TRY IT:
Your task is to transcribe all of the data below exactly, omitting the images.

DATA SHOWN:
______________________________

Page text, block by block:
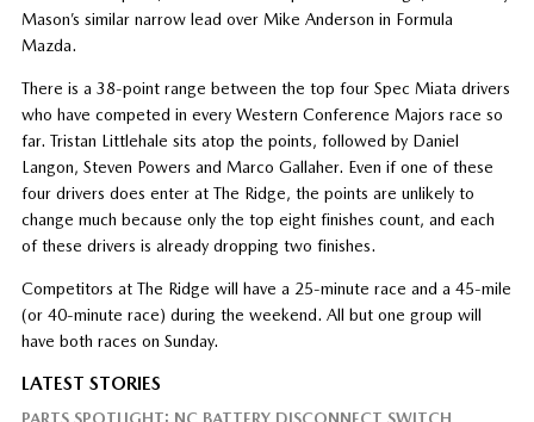
Mason’s similar narrow lead over Mike Anderson in Formula
Mazda.
There is a 38-point range between the top four Spec Miata drivers
who have competed in every Western Conference Majors race so
far. Tristan Littlehale sits atop the points, followed by Daniel
Langon, Steven Powers and Marco Gallaher. Even if one of these
four drivers does enter at The Ridge, the points are unlikely to
change much because only the top eight finishes count, and each
of these drivers is already dropping two finishes.
Competitors at The Ridge will have a 25-minute race and a 45-mile
(or 40-minute race) during the weekend. All but one group will
have both races on Sunday.
LATEST STORIES
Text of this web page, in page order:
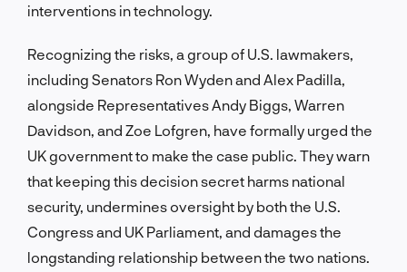
interventions in technology.
Recognizing the risks, a group of U.S. lawmakers,
including Senators Ron Wyden and Alex Padilla,
alongside Representatives Andy Biggs, Warren
Davidson, and Zoe Lofgren, have formally urged the
UK government to make the case public. They warn
that keeping this decision secret harms national
security, undermines oversight by both the U.S.
Congress and UK Parliament, and damages the
longstanding relationship between the two nations.
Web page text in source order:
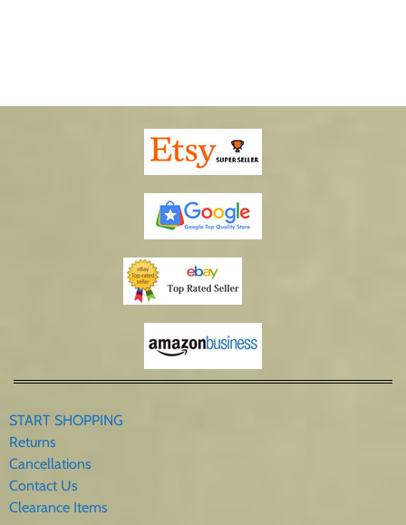
START SHOPPING
Returns
Cancellations
Contact Us
Clearance Items
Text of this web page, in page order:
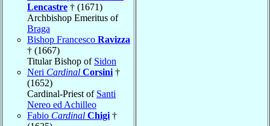
Lencastre † (1671)
Archbishop Emeritus of
Braga
Bishop Francesco Ravizza
† (1667)
Titular Bishop of Sidon
Neri Cardinal Corsini †
(1652)
Cardinal-Priest of Santi
Nereo ed Achilleo
Fabio Cardinal Chigi †
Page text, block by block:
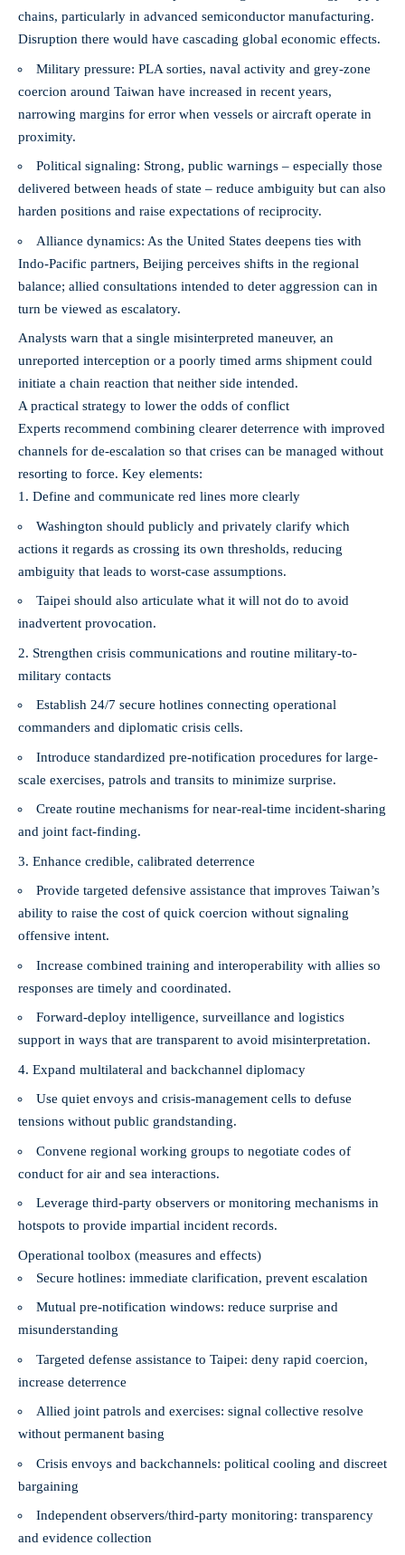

______________________________

ANSWER BELOW:
Page text, block by block:
Mason’s similar narrow lead over Mike Anderson in Formula
Mazda.
There is a 38-point range between the top four Spec Miata drivers
who have competed in every Western Conference Majors race so
far. Tristan Littlehale sits atop the points, followed by Daniel
Langon, Steven Powers and Marco Gallaher. Even if one of these
four drivers does enter at The Ridge, the points are unlikely to
change much because only the top eight finishes count, and each
of these drivers is already dropping two finishes.
Competitors at The Ridge will have a 25-minute race and a 45-mile
(or 40-minute race) during the weekend. All but one group will
have both races on Sunday.
LATEST STORIES
Text of this web page, in page order:
interventions in technology.
Recognizing the risks, a group of U.S. lawmakers,
including Senators Ron Wyden and Alex Padilla,
alongside Representatives Andy Biggs, Warren
Davidson, and Zoe Lofgren, have formally urged the
UK government to make the case public. They warn
that keeping this decision secret harms national
security, undermines oversight by both the U.S.
Congress and UK Parliament, and damages the
longstanding relationship between the two nations.
Web page text in source order:
START SHOPPING
Returns
Cancellations
Contact Us
Clearance Items
Text of this web page, in page order:
Lencastre † (1671)
Archbishop Emeritus of
Braga
Bishop Francesco Ravizza
† (1667)
Titular Bishop of Sidon
Neri Cardinal Corsini †
(1652)
Cardinal-Priest of Santi
Nereo ed Achilleo
Fabio Cardinal Chigi †
Page text, block by block:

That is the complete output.